Scott Peters

Cincinnati Bengals
- Title: Offensive line coach

Personal information
- Born: November 23, 1978 (age 47) Arcadia, California, U.S.
- Listed height: 6 ft 3 in (1.91 m)
- Listed weight: 300 lb (136 kg)

Career information
- Position: Offensive lineman (No. 63)
- High school: Amador Valley (Pleasanton, California)
- College: Arizona State
- NFL draft: 2002: 4th round, 124th overall pick

Career history

Playing
- Philadelphia Eagles (2002); New York Giants (2003); San Francisco 49ers (2004); Carolina Panthers (2005–2006); Arizona Cardinals (2007−2008);

Coaching
- Cleveland Browns (2020–2023) Assistant offensive line coach; New England Patriots (2024) Offensive line coach; Cincinnati Bengals (2025–present) Offensive line coach;

Awards and highlights
- 2× First-team All-Pac-10 (2000, 2001);

Career NFL statistics
- Games played: 7
- Games started: 4
- Stats at Pro Football Reference

= Scott Peters (American football) =

American football player and coach (born 1978)

Scott Thomas Peters (born November 23, 1978) is an American football coach and former offensive lineman who is the offensive line coach for the Cincinnati Bengals of the National Football League (NFL). He was selected by the Philadelphia Eagles in the fourth round of the 2002 NFL draft. He played college football for the Arizona State Sun Devils, and high school football at Amador Valley High School. Peters was also a member of the Arizona Cardinals, Carolina Panthers, San Francisco 49ers and New York Giants.

==Playing career==

Peters was drafted in 2002 by the Philadelphia Eagles (124th overall). He played for seven seasons in the NFL, and was accredited with six seasons, as an offensive guard and center before retiring from football in 2009.

Pre-draft measurables
| Height | Weight | Arm length | Hand span | 40-yard dash | 10-yard split | 20-yard split | 20-yard shuttle | Three-cone drill | Vertical jump | Broad jump | Bench press |
| 6 ft 3+1⁄4 in (1.91 m) | 300 lb (136 kg) | 33 in (0.84 m) | 10+1⁄4 in (0.26 m) | 5.08 s | 1.78 s | 2.95 s | 4.69 s | 7.68 s | 33.5 in (0.85 m) | 8 ft 1 in (2.46 m) | 36 reps |
All values from NFL Combine

==Coaching career==
===Cleveland Browns===
On February 13, 2020, Peters was hired by the Cleveland Browns as their assistant offensive line coach under head coach Kevin Stefanski. Peters has been open about using Brazilian jiu-jitsu in order to help train the team.
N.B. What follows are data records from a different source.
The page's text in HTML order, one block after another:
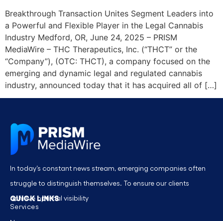
Breakthrough Transaction Unites Segment Leaders into
a Powerful and Flexible Player in the Legal Cannabis
Industry Medford, OR, June 24, 2025 – PRISM
MediaWire – THC Therapeutics, Inc. (“THCT” or the
“Company”), (OTC: THCT), a company focused on the
emerging and dynamic legal and regulated cannabis
industry, announced today that it has acquired all of […]
In today’s constant news stream, emerging companies often
struggle to distinguish themselves. To ensure our clients
achieve optimal visibility
QUICK LINKS
Services
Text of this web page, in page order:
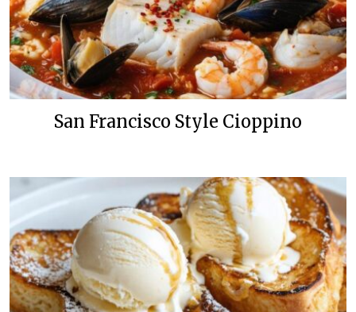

Peters missed the team's wild card playoff game against the Pittsburgh Steelers on January 10, 2021, due to COVID-19 protocols, but returned for the next playoff game.

=== New England Patriots ===
On February 19, 2024, Peters was hired by the New England Patriots as their offensive line coach under head coach Jerod Mayo.

===Cincinnati Bengals===
On January 20, 2025, the Cincinnati Bengals hired Peters to serve as their offensive line coach.